Edyta powiedziała coś, co do niego nie dotarło.

–Możesz powtórzyć? Nie dosłyszałem…

–Pytam, o której będziesz – powtórzyła.

–Nie chcę, żeby to źle zabrzmiało, ale wolałbym dzisiaj nie przyjeżdżać – powiedział, czując wyrzuty sumienia. – Możemy obgadać to przez telefon?

–Och… – Zaskoczył ją, ale szybko się opanowała. – Jasne. Nie ma sprawy.

–Słuchaj, przepraszam cię. Chętnie bym przyjechał, ale jestem w tym samym ubraniu od kilkunastu godzin. Byłem na miejscu zbrodni i przykleił się do mnie nieciekawy zapach – tłumaczył się gorliwie.

–W porządku, rozumiem. – Starała się, żeby to zabrzmiało obojętnie. – To nie problem.

–I tak nie mógłbym przyjechać do ciebie wcześniej niż za godzinę, a o szóstej muszę być w pracy, więc wiesz… Nie gniewasz się?

189

–Nie, naprawdę się nie gniewam. – Powiedziała prawdę. Było jej tylko przykro, chociaż jego wyjaśnienie brzmiało rozsądnie i nie mogła się gniewać.

–To co z Lidką i Piotrem? – Zapewnienia Edyty, że nie czuje do niego żalu, sprawiały mało przekonujące wrażenie, ale może mu się tylko wydawało. Czuł się wykończony. To był naprawdę długi dzień.

–Lidka podejrzewa, że Piotr coś bierze. Jest agresywny. W dodatku dzisiaj rano przyszła do nich policja w związku z…

–Ewą Zielińską – dopowiedział znużonym głosem.

–Skąd wiesz? – zapytała zdziwiona.

–Dzisiaj znaleziono jej zwłoki. Zabił ją sąsiad – wyjaśnił Michał.

–Sąsiad?

–Tak, facet był notowany. Sianeckiego sprawdzali z powodu samochodu.

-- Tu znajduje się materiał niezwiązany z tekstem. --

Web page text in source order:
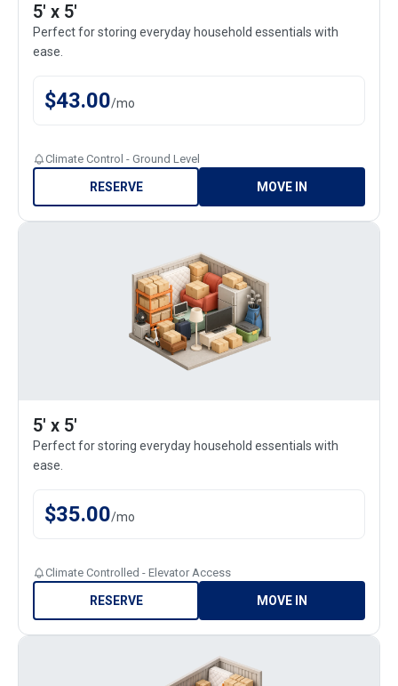
5' x 5'
Perfect for storing everyday household essentials with
ease.
$43.00/mo
Climate Control - Ground Level
RESERVE MOVE IN
5' x 5'
Perfect for storing everyday household essentials with
ease.
$35.00/mo
Climate Controlled - Elevator Access
RESERVE MOVE IN
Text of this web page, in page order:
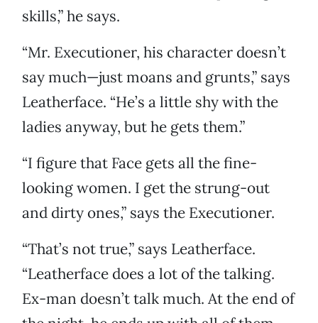
skills,” he says.
“Mr. Executioner, his character doesn’t
say much—just moans and grunts,” says
Leatherface. “He’s a little shy with the
ladies anyway, but he gets them.”
“I figure that Face gets all the fine-
looking women. I get the strung-out
and dirty ones,” says the Executioner.
“That’s not true,” says Leatherface.
“Leatherface does a lot of the talking.
Ex-man doesn’t talk much. At the end of
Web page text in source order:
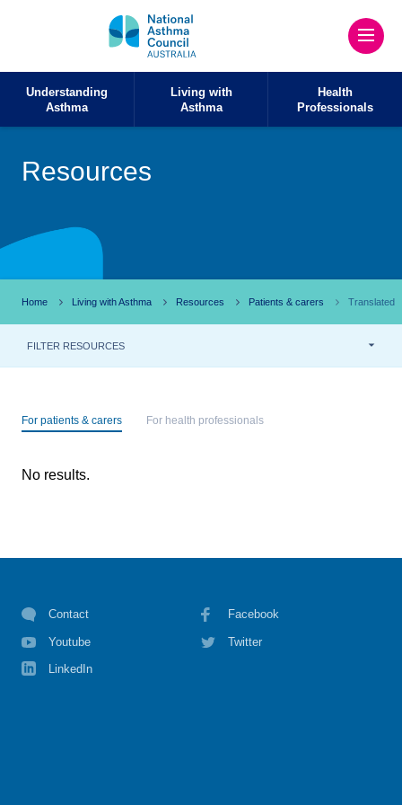
Understanding
Asthma
Living with
Asthma
Health
Professionals
Resources
Home Living with Asthma Resources Patients & carers Translated
FILTER RESOURCES
For patients & carers For health professionals
No results.
Contact Facebook
Youtube Twitter
LinkedIn
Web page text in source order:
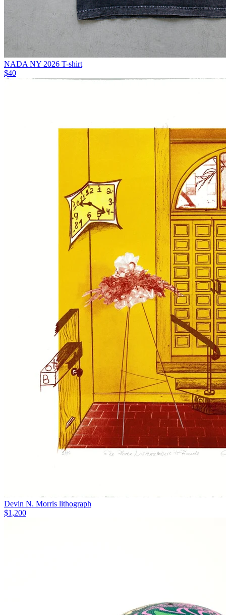
NADA NY 2026 T-shirt
$40
Devin N. Morris lithograph
$1,200
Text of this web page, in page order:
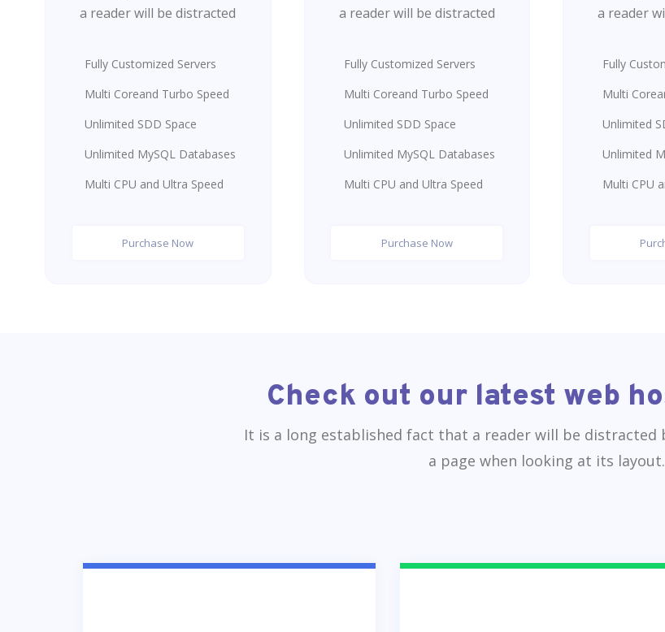
a reader will be distracted
Fully Customized Servers
Multi Coreand Turbo Speed
Unlimited SDD Space
Unlimited MySQL Databases
Multi CPU and Ultra Speed
Purchase Now
a reader will be distracted
Fully Customized Servers
Multi Coreand Turbo Speed
Unlimited SDD Space
Unlimited MySQL Databases
Multi CPU and Ultra Speed
Purchase Now
a reader
Fully
Multi
Unlimited
Unlimited
Multi CPU
Check out our latest web
It is a long established fact that a reader will be
a page when looking at its layout.
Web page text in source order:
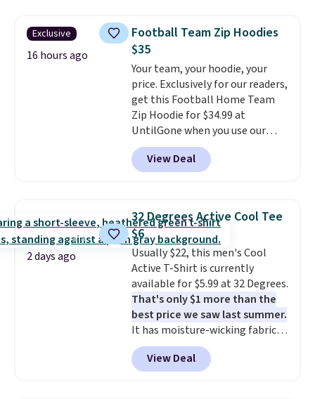
Otherwise, shipping adds $8.95.
Please note that some items in
this sale require the code
1TEACHER to receive the
discounted price.
Tights, which drop from $98 to
$49 in all three colors
at lululemon. That's down $10
from the previous sale price.
They have a 25" inseam,
targeted coverage in the glutes
and hips, and are made of a
moisture-wicking fabric to keep
you dry during workouts. Plus,
shipping is free on all orders.
sign up for a free lululemon
account to return them.
Exclusive
16 hours ago
Football Team Zip Hoodies
$35
Your team, your hoodie, your
price. Exclusively for our readers,
get this Football Home Team
Zip Hoodie for $34.99 at
UntilGone when you use our
code BD842LY during checkout.
Not only is it the best price we
found, but it also ships free.
choose from a variety of
teams and have yours ready
for tailgates, game days, and
cooler fall weather.
View Deal
2 days ago
32 Degrees Active Cool Tee
$6
Usually $22, this men's Cool
Active T-Shirt is currently
available for $5.99 at 32 Degrees.
That's only $1 more than the
best price we saw last summer.
It has moisture-wicking fabric
and four-way stretch to make
you as comfortable as possible
in the warmer months. Shipping
View Deal
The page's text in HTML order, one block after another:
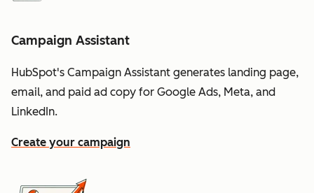
Campaign Assistant
HubSpot's Campaign Assistant generates landing page,
email, and paid ad copy for Google Ads, Meta, and
LinkedIn.
Create your campaign
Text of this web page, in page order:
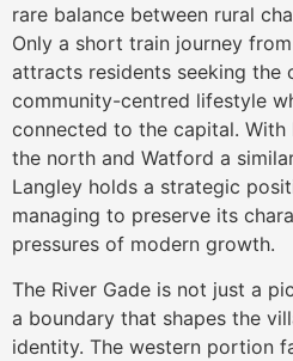
rare balance between rural
Only a short train journey
attracts residents seeking the
community-centred lifestyle
connected to the capital. With
the north and Watford a
Langley holds a strategic
managing to preserve its
pressures of modern growth.
The River Gade is not just a
a boundary that shapes the
identity. The western portion
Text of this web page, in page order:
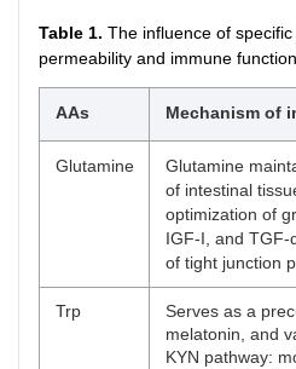
Table 1. The influence of
permeability and immune function
AAs Mechanism of
Glutamine
Glutamine
of intestinal
optimization of
IGF-I, and TGF-
of tight junction
Trp
Serves as a
melatonin, and
KYN pathway:
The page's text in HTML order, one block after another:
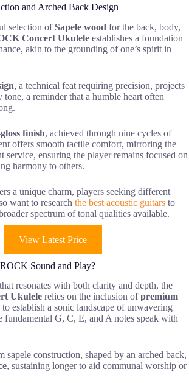
and Arched Back Design
selection ofSapele wood for the back, body,
Concert Ukulele establishes a foundation
akin to the grounding of one’s spirit in
, a technical feat requiring precision, projects
a reminder that a humble heart often
finish, achieved through nine cycles of
offers smooth tactile comfort, mirroring the
service, ensuring the player remains focused on
harmony to others.
a unique charm, players seeking different
want to research the best acoustic guitars to
spectrum of tonal qualities available.
View Latest Price
Sound and Play?
resonates with both clarity and depth, the
Ukulele relies on the inclusion ofpremium
to establish a sonic landscape of unwavering
fundamental G, C, E, and A notes speak with
sapele construction, shaped by an arched back,
, sustaining longer to aid communal worship or
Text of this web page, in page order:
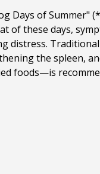
Days of Summer"
of these days,
distress. Traditional
the spleen,
foods—is
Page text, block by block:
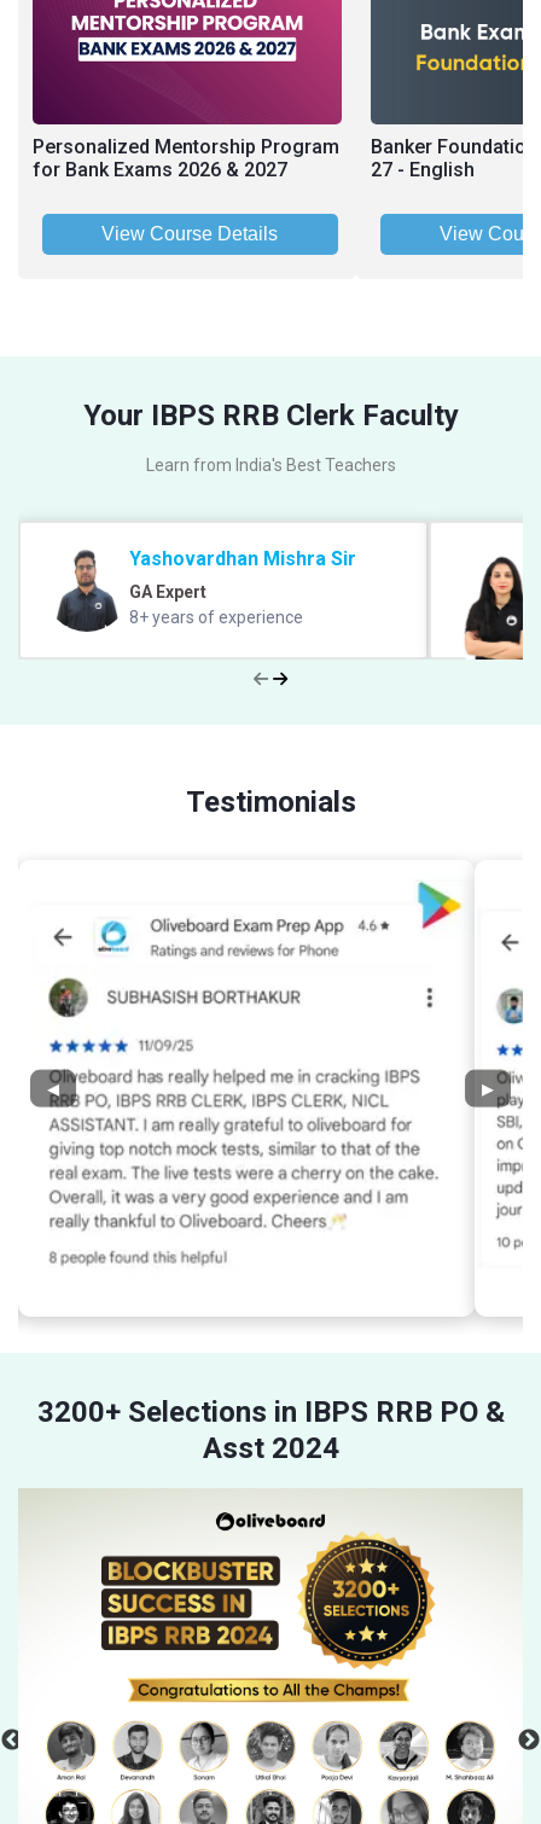
Personalized Mentorship Program
for Bank Exams 2026 & 2027
View Course Details
Banker
27 - English
View
Your IBPS RRB Clerk Faculty
Learn from India's Best Teachers
Yashovardhan Mishra Sir
GA Expert
8+ years of experience
Testimonials
◀ ▶
3200+ Selections in IBPS RRB PO &
Asst 2024
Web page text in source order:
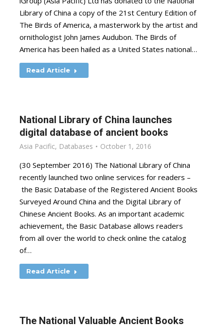
Library of China a copy of the 21st Century Edition of
The Birds of America, a masterwork by the artist and
ornithologist John James Audubon. The Birds of
America has been hailed as a United States national…
Read Article
National Library of China launches
digital database of ancient books
Asia Pacific, Databases October 1, 2016
(30 September 2016) The National Library of China
recently launched two online services for readers –
the Basic Database of the Registered Ancient Books
Surveyed Around China and the Digital Library of
Chinese Ancient Books. As an important academic
achievement, the Basic Database allows readers
from all over the world to check online the catalog
of…
Read Article
The National Valuable Ancient Books
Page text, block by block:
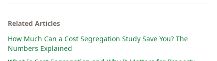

–Skąd o tym wszystkim wiesz? – Edyta nie kryła zdumienia.

–Właśnie wracam z Brzezin. Komisarz Madera jest całkiem sensowny, dowiedziałem się paru ciekawych rzeczy, między innymi tego, że podejrzewają działanie seryjnego mordercy i prowadzą w tej sprawie dochodzenie.

–Naprawdę? To wspaniale! – zawołała ucieszona. – Obawialiśmy się, że nikt się tym nie przejmuje, a jednak…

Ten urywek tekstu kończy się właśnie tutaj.